* About this task
Among the lines below, take the one holding "Ralston University Press, 1928.", the one holding "Esther Hicks and", and all lines between them. Set them down exactly.

* Data for processing
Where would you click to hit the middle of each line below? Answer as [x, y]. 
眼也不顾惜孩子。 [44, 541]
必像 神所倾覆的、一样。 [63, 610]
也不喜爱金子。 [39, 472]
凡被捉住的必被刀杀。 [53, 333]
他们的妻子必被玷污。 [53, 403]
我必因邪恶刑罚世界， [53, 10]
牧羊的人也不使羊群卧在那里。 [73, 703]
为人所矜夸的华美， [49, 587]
--
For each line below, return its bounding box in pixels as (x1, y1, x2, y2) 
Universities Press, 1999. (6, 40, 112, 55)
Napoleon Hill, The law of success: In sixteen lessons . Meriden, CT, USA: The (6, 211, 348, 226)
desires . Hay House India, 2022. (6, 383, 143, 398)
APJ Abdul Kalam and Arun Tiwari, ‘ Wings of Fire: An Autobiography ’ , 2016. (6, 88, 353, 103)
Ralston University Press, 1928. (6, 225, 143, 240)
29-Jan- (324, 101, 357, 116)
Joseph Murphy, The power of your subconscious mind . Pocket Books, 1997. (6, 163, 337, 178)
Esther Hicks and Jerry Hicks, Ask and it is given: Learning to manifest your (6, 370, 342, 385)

* Result of this exercise
Ralston University Press, 1928. (6, 225, 143, 240)
29-Jan- (324, 101, 357, 116)
Joseph Murphy, The power of your subconscious mind . Pocket Books, 1997. (6, 163, 337, 178)
Esther Hicks and Jerry Hicks, Ask and it is given: Learning to manifest your (6, 370, 342, 385)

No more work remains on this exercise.